■ **Data for the task**

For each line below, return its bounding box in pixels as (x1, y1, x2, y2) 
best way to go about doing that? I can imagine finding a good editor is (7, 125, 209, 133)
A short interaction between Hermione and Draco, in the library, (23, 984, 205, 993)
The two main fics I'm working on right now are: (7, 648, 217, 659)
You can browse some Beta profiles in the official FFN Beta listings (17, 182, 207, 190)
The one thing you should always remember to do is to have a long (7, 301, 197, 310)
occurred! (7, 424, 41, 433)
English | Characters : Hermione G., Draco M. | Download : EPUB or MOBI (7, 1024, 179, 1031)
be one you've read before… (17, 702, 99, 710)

■ **Task goal**
The entries need to be set down again in full, with no word changed.

■ **Finished task**
For each line below, return its bounding box in pixels as (x1, y1, x2, y2) 
best way to go about doing that? I can imagine finding a good editor is (7, 125, 209, 133)
A short interaction between Hermione and Draco, in the library, (23, 984, 205, 993)
The two main fics I'm working on right now are: (7, 648, 217, 659)
You can browse some Beta profiles in the official FFN Beta listings (17, 182, 207, 190)
The one thing you should always remember to do is to have a long (7, 301, 197, 310)
occurred! (7, 424, 41, 433)
English | Characters : Hermione G., Draco M. | Download : EPUB or MOBI (7, 1024, 179, 1031)
be one you've read before… (17, 702, 99, 710)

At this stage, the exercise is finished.